Dejé mi lectura de lado y contesté.
-“Su calor me despierta, no sólo lo digo por el poder que tiene para abrir mis ojos, sino por el continuo transitar en mi cuerpo. Ya sabes, el aroma penetrante que endulza el resto del día; la acidez que aviva mi lengua; el sabor, que aunque es cambiante, permanece con esa humedad que pasa por la garganta y llega al pecho.”
Su atención estaba colocada en mí. Sus piernas seguían cruzadas, sí que eran fuertes y no tan delgadas. Estaba apoyada en ellas con los brazos también cruzados, éstos apretaban sus senos para unirlos y mostrar aquella línea que incitaba a ser acariciada. Tenía un lunar en el seno izquierdo.
-“Tienes unas piernas muy lindas. Tantos lunares me animan a contarlos”, aseguró.
No me había percatado que mientras describía mi amor por el café, mis movimientos alzaron más mi vestido hasta dejarlo cerca del inicio de la nalga. Sonreí tímidamente y volví a cubrir mis extremidades.
Dio un sutil sorbo y continuó:
-“Para mí esta bebida da una caricia interna por todo el cuerpo.
Impulsa a vivir el momento, el estar al pendiente de cualquier movimiento, cualquier roce- su mano pasaba por mi rodilla- cualquier percance.” Alzó levemente mi vestido y bajó su mirada, pero mis brazos bajaron rápidamente para impedir aquella travesura.
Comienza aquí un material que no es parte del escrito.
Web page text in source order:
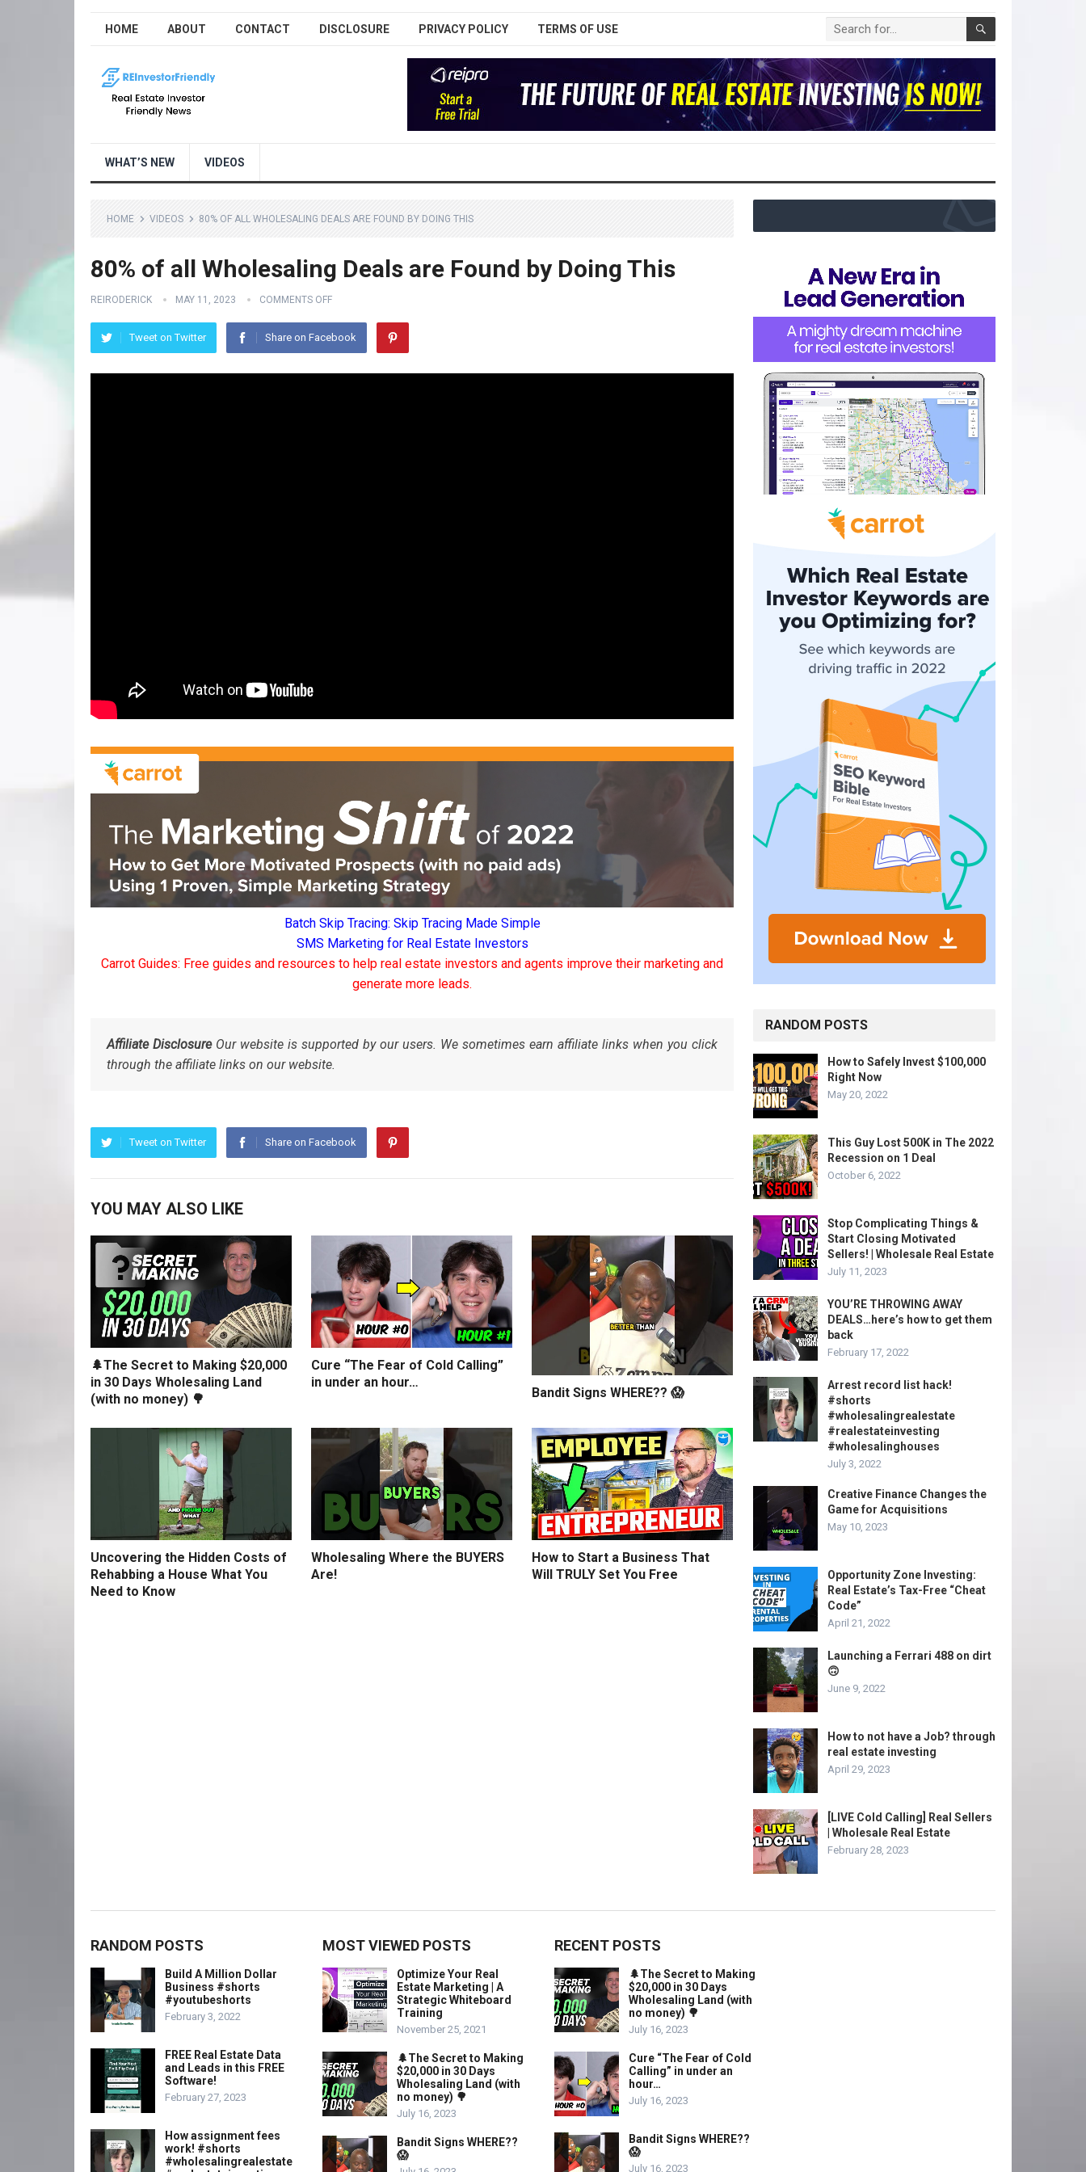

Soltando una risa prosiguió, “¿Ves como sí sirve y da calor?”
Fumamos dos o tres cigarros más y hablamos sobre los cuerpos femeninos que había retratado Manuel Álvarez Bravo, así como la técnica que usaba David Hamilton para darle un estilo más ingenuo a los cuerpos desnudos o semidesnudos de niñas y jóvenes.
En un momento interrumpió la conversación. Se acercó a mí y colocó su mano en mi muslo, luego me susurró:
-“Me gustas, pero me atrae más tu cuerpo y tus movimientos, son la expresión que busco para permanecer en mis imágenes. Déjame desnudarte y capturar tu esencia con mi lente. Ven a mi departamento el lunes por la mañana. Te haré un café.”
Mis nervios se acumularon, pero sus labios carnosos y su cabellera oscura, alborotada como una preciosa gitana, me dieron pie para decidirme.
-“Claro que iré, dime en dónde te encuentro, pero primero deja voy por un pastel.” Dije al mismo momento que me levantaba.
Me acerqué a la barra. Un chico atendía en ese momento y pudo observar la comunicación que llevaba con la chica. Pedí una rebanada de pay de queso con frambuesa. Sus ojos y tacto fueron cálidos. Agradecida, pagué y regresé a mi lugar, jugando con los dedos y la textura del postre.
Ella se había marchado. Su aroma quedó en el airé. Me senté desanimada, volteando a todos lados para hallar algún rastro. Tomé un respiro y abrí mi libro, ahí encontré una nota que decía:
“Entre sábanas blancas el café tiene un sabor que desnuda las sensaciones escondidas. Trae esos impulsos a la calle de Mérida #17, departamento 8, el lunes a las 8 am.”
No firmó, el misterio alimentó mis nervios. Guardé el papel. Bukowski me acompañó en este viaje de imaginación que duró hasta la mañana del lunes.